───── Provided records ─────

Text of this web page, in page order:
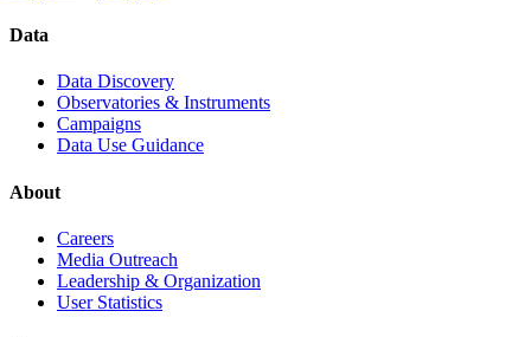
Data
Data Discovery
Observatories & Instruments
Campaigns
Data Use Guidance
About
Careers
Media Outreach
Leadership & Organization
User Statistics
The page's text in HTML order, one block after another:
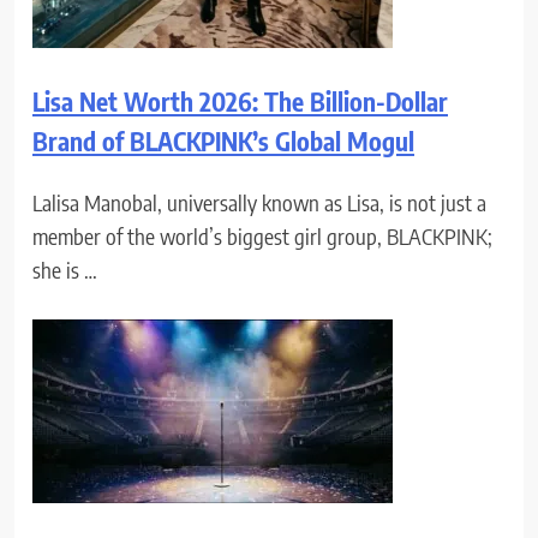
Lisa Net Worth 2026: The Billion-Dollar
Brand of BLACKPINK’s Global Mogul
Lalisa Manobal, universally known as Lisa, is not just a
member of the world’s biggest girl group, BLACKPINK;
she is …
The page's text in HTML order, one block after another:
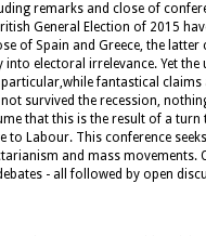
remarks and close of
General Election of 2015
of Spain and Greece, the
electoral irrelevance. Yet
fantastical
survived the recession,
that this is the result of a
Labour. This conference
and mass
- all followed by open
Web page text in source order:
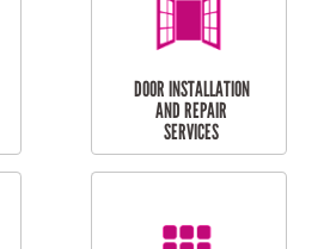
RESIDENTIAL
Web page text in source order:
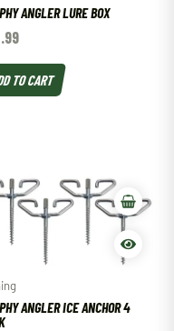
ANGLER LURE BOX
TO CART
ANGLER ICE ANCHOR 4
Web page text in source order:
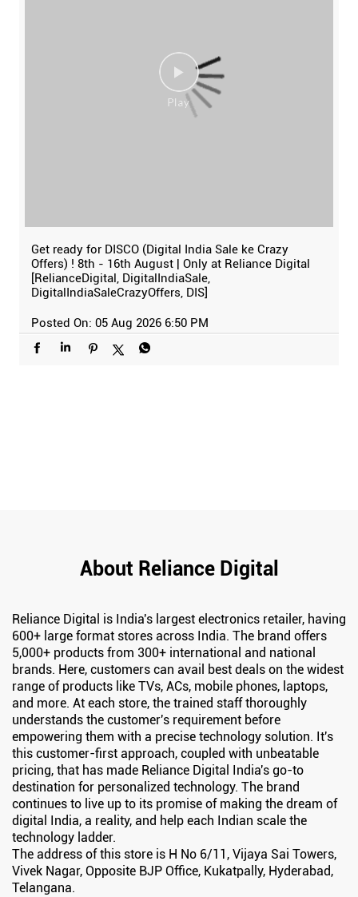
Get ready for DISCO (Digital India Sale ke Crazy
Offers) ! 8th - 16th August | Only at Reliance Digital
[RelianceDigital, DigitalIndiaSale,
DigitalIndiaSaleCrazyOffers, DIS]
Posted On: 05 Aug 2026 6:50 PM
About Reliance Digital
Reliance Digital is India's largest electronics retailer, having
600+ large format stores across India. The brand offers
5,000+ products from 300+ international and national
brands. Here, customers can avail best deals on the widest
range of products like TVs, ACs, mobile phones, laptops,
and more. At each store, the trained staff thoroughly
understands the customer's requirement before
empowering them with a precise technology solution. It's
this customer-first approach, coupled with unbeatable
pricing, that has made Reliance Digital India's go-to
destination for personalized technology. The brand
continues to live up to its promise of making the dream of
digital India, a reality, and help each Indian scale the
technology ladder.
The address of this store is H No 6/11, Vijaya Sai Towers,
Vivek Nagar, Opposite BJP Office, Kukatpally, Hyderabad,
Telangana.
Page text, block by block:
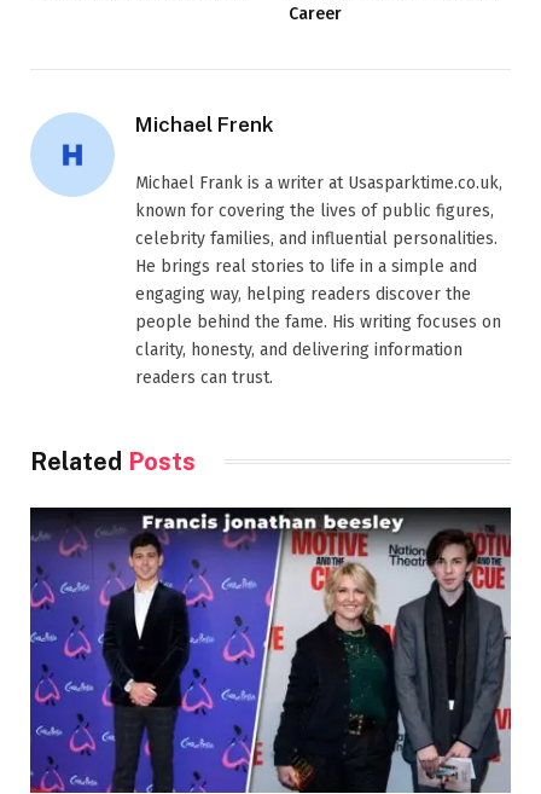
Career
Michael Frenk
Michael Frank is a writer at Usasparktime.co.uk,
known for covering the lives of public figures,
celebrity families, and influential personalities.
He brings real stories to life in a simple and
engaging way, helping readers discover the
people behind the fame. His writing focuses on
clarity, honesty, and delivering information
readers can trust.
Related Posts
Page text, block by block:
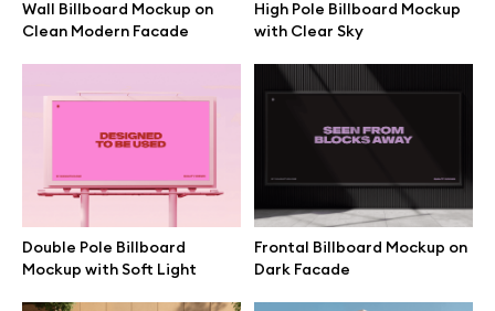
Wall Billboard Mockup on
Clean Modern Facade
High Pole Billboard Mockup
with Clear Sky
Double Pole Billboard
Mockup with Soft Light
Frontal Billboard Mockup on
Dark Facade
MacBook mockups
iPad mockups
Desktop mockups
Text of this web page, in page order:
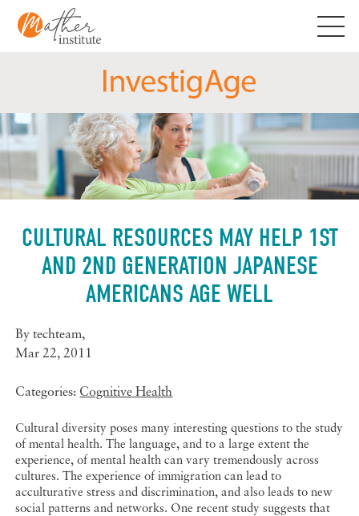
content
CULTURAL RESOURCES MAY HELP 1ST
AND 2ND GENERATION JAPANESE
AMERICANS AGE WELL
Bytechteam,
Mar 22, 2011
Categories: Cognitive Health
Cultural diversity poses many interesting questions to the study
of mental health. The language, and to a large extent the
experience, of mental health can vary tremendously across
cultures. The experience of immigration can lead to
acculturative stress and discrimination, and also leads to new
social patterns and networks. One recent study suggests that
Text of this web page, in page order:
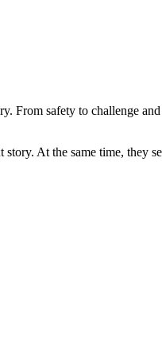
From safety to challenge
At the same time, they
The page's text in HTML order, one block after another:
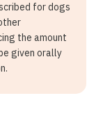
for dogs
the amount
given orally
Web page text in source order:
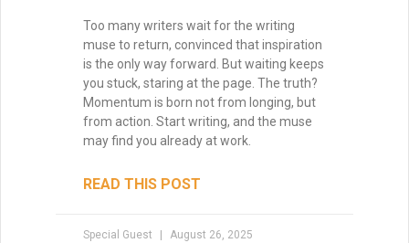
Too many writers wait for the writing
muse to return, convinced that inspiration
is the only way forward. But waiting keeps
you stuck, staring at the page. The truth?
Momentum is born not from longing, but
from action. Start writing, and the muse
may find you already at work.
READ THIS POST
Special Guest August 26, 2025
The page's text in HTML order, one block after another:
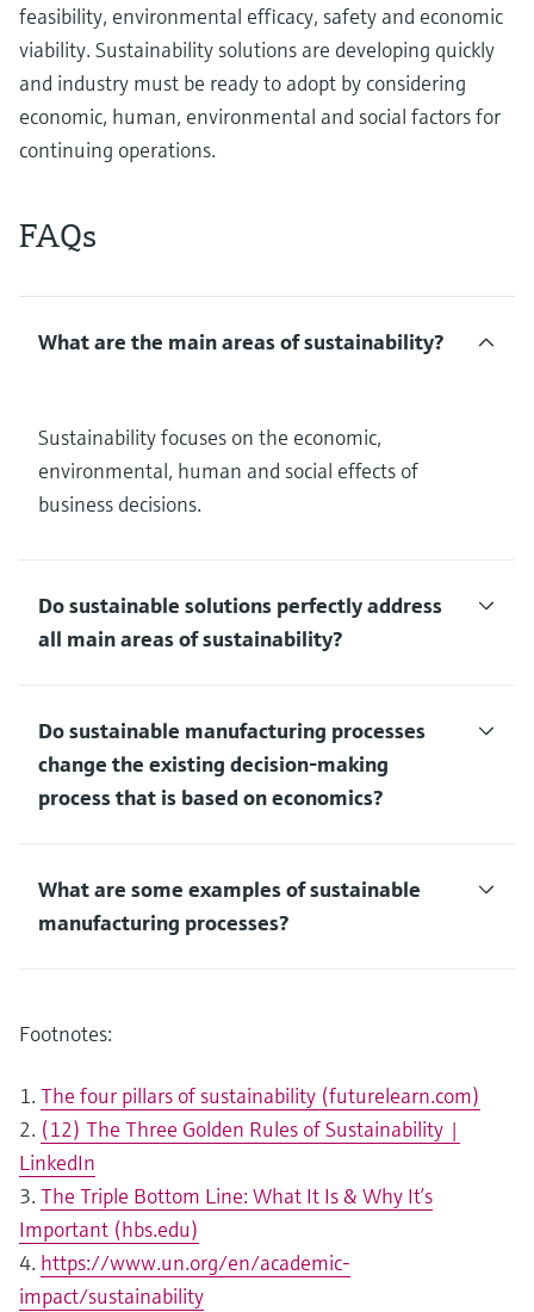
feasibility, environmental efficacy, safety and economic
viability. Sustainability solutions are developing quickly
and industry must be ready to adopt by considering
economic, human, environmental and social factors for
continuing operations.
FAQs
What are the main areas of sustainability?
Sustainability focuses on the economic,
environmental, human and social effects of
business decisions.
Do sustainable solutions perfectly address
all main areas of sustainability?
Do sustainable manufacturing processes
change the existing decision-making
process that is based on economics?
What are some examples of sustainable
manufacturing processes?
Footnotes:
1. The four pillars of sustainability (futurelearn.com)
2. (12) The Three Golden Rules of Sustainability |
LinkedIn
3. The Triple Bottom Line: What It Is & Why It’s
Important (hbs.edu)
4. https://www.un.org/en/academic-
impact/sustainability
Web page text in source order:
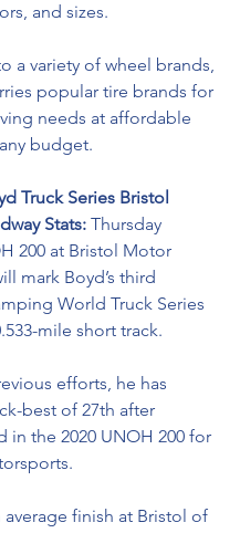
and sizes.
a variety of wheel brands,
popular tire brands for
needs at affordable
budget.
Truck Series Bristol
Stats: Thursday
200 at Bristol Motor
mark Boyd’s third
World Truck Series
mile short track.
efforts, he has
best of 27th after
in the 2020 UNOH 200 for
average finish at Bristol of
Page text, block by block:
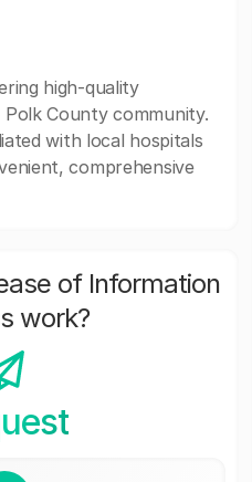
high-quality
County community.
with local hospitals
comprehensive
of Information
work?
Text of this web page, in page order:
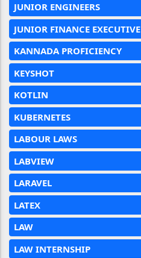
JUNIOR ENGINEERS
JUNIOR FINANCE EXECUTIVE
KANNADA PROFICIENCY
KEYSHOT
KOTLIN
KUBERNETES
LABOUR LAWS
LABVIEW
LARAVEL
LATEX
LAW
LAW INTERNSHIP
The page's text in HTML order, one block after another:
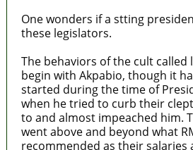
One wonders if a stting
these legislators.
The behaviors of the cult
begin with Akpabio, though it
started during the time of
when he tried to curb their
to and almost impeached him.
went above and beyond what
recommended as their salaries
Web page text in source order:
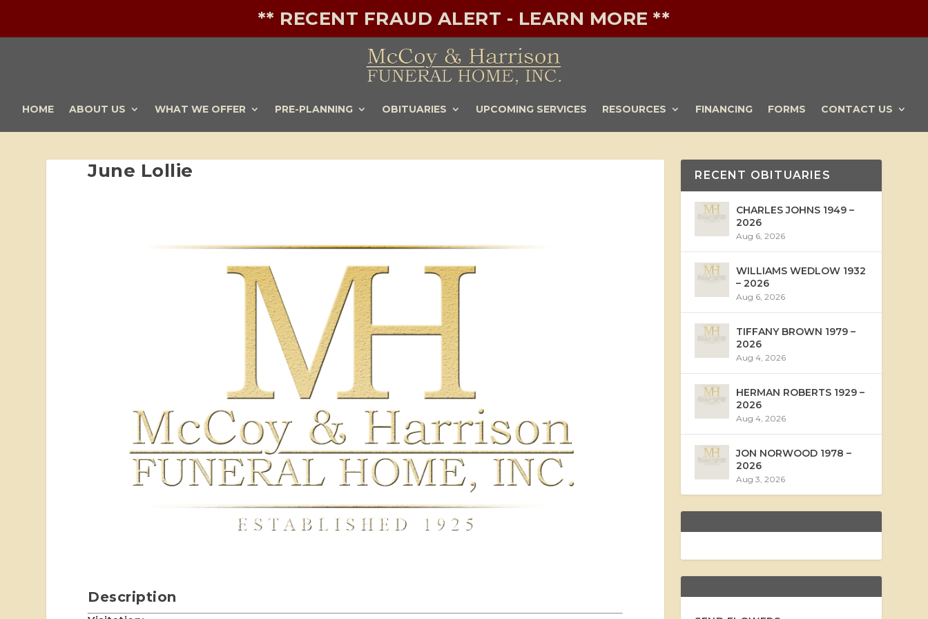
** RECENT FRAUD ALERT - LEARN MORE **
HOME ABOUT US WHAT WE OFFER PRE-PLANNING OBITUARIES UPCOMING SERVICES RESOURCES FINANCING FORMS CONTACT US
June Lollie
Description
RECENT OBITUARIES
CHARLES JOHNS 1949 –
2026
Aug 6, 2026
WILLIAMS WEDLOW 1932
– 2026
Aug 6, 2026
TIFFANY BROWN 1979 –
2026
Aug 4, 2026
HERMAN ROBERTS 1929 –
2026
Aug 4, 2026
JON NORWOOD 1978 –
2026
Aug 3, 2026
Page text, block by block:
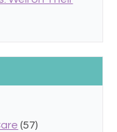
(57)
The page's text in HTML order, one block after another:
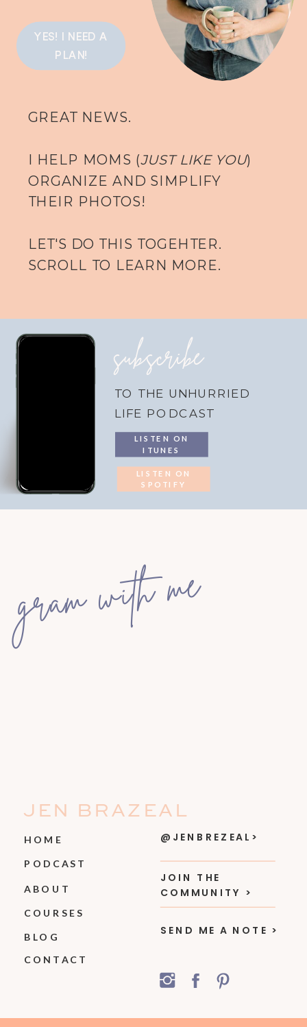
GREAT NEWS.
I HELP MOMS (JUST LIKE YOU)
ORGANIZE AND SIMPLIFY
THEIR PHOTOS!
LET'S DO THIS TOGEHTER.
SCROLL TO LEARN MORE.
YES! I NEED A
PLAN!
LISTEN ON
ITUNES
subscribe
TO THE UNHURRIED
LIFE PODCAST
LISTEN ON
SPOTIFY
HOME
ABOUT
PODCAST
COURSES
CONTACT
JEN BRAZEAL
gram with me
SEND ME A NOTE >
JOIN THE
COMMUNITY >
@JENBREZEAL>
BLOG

─────

§ Work item
Give the data again exactly as it stands, apart from the pictures.

§ Answer section
Text of this web page, in page order:
Data
Data Discovery
Observatories & Instruments
Campaigns
Data Use Guidance
About
Careers
Media Outreach
Leadership & Organization
User Statistics
The page's text in HTML order, one block after another:
Lisa Net Worth 2026: The Billion-Dollar
Brand of BLACKPINK’s Global Mogul
Lalisa Manobal, universally known as Lisa, is not just a
member of the world’s biggest girl group, BLACKPINK;
she is …
The page's text in HTML order, one block after another:
remarks and close of
General Election of 2015
of Spain and Greece, the
electoral irrelevance. Yet
fantastical
survived the recession,
that this is the result of a
Labour. This conference
and mass
- all followed by open
Web page text in source order:
RESIDENTIAL
Web page text in source order:
ANGLER LURE BOX
TO CART
ANGLER ICE ANCHOR 4
Web page text in source order:
Get ready for DISCO (Digital India Sale ke Crazy
Offers) ! 8th - 16th August | Only at Reliance Digital
[RelianceDigital, DigitalIndiaSale,
DigitalIndiaSaleCrazyOffers, DIS]
Posted On: 05 Aug 2026 6:50 PM
About Reliance Digital
Reliance Digital is India's largest electronics retailer, having
600+ large format stores across India. The brand offers
5,000+ products from 300+ international and national
brands. Here, customers can avail best deals on the widest
range of products like TVs, ACs, mobile phones, laptops,
and more. At each store, the trained staff thoroughly
understands the customer's requirement before
empowering them with a precise technology solution. It's
this customer-first approach, coupled with unbeatable
pricing, that has made Reliance Digital India's go-to
destination for personalized technology. The brand
continues to live up to its promise of making the dream of
digital India, a reality, and help each Indian scale the
technology ladder.
The address of this store is H No 6/11, Vijaya Sai Towers,
Vivek Nagar, Opposite BJP Office, Kukatpally, Hyderabad,
Telangana.
Page text, block by block:
Career
Michael Frenk
Michael Frank is a writer at Usasparktime.co.uk,
known for covering the lives of public figures,
celebrity families, and influential personalities.
He brings real stories to life in a simple and
engaging way, helping readers discover the
people behind the fame. His writing focuses on
clarity, honesty, and delivering information
readers can trust.
Related Posts
Page text, block by block:
Wall Billboard Mockup on
Clean Modern Facade
High Pole Billboard Mockup
with Clear Sky
Double Pole Billboard
Mockup with Soft Light
Frontal Billboard Mockup on
Dark Facade
MacBook mockups
iPad mockups
Desktop mockups
Text of this web page, in page order:
content
CULTURAL RESOURCES MAY HELP 1ST
AND 2ND GENERATION JAPANESE
AMERICANS AGE WELL
Bytechteam,
Mar 22, 2011
Categories: Cognitive Health
Cultural diversity poses many interesting questions to the study
of mental health. The language, and to a large extent the
experience, of mental health can vary tremendously across
cultures. The experience of immigration can lead to
acculturative stress and discrimination, and also leads to new
social patterns and networks. One recent study suggests that
Text of this web page, in page order:
From safety to challenge
At the same time, they
The page's text in HTML order, one block after another:
for dogs
the amount
given orally
Web page text in source order:
Too many writers wait for the writing
muse to return, convinced that inspiration
is the only way forward. But waiting keeps
you stuck, staring at the page. The truth?
Momentum is born not from longing, but
from action. Start writing, and the muse
may find you already at work.
READ THIS POST
Special Guest August 26, 2025
The page's text in HTML order, one block after another:
feasibility, environmental efficacy, safety and economic
viability. Sustainability solutions are developing quickly
and industry must be ready to adopt by considering
economic, human, environmental and social factors for
continuing operations.
FAQs
What are the main areas of sustainability?
Sustainability focuses on the economic,
environmental, human and social effects of
business decisions.
Do sustainable solutions perfectly address
all main areas of sustainability?
Do sustainable manufacturing processes
change the existing decision-making
process that is based on economics?
What are some examples of sustainable
manufacturing processes?
Footnotes:
1. The four pillars of sustainability (futurelearn.com)
2. (12) The Three Golden Rules of Sustainability |
LinkedIn
3. The Triple Bottom Line: What It Is & Why It’s
Important (hbs.edu)
4. https://www.un.org/en/academic-
impact/sustainability
Web page text in source order:
and sizes.
a variety of wheel brands,
popular tire brands for
needs at affordable
budget.
Truck Series Bristol
Stats: Thursday
200 at Bristol Motor
mark Boyd’s third
World Truck Series
mile short track.
efforts, he has
best of 27th after
in the 2020 UNOH 200 for
average finish at Bristol of
Page text, block by block:
high-quality
County community.
with local hospitals
comprehensive
of Information
work?
Text of this web page, in page order:
JUNIOR ENGINEERS
JUNIOR FINANCE EXECUTIVE
KANNADA PROFICIENCY
KEYSHOT
KOTLIN
KUBERNETES
LABOUR LAWS
LABVIEW
LARAVEL
LATEX
LAW
LAW INTERNSHIP
The page's text in HTML order, one block after another:
One wonders if a stting
these legislators.
The behaviors of the cult
begin with Akpabio, though it
started during the time of
when he tried to curb their
to and almost impeached him.
went above and beyond what
recommended as their salaries
Web page text in source order:
** RECENT FRAUD ALERT - LEARN MORE **
HOME ABOUT US WHAT WE OFFER PRE-PLANNING OBITUARIES UPCOMING SERVICES RESOURCES FINANCING FORMS CONTACT US
June Lollie
Description
RECENT OBITUARIES
CHARLES JOHNS 1949 –
2026
Aug 6, 2026
WILLIAMS WEDLOW 1932
– 2026
Aug 6, 2026
TIFFANY BROWN 1979 –
2026
Aug 4, 2026
HERMAN ROBERTS 1929 –
2026
Aug 4, 2026
JON NORWOOD 1978 –
2026
Aug 3, 2026
Page text, block by block:
(57)
The page's text in HTML order, one block after another:
GREAT NEWS.
I HELP MOMS (JUST LIKE YOU)
ORGANIZE AND SIMPLIFY
THEIR PHOTOS!
LET'S DO THIS TOGEHTER.
SCROLL TO LEARN MORE.
YES! I NEED A
PLAN!
LISTEN ON
ITUNES
subscribe
TO THE UNHURRIED
LIFE PODCAST
LISTEN ON
SPOTIFY
HOME
ABOUT
PODCAST
COURSES
CONTACT
JEN BRAZEAL
gram with me
SEND ME A NOTE >
JOIN THE
COMMUNITY >
@JENBREZEAL>
BLOG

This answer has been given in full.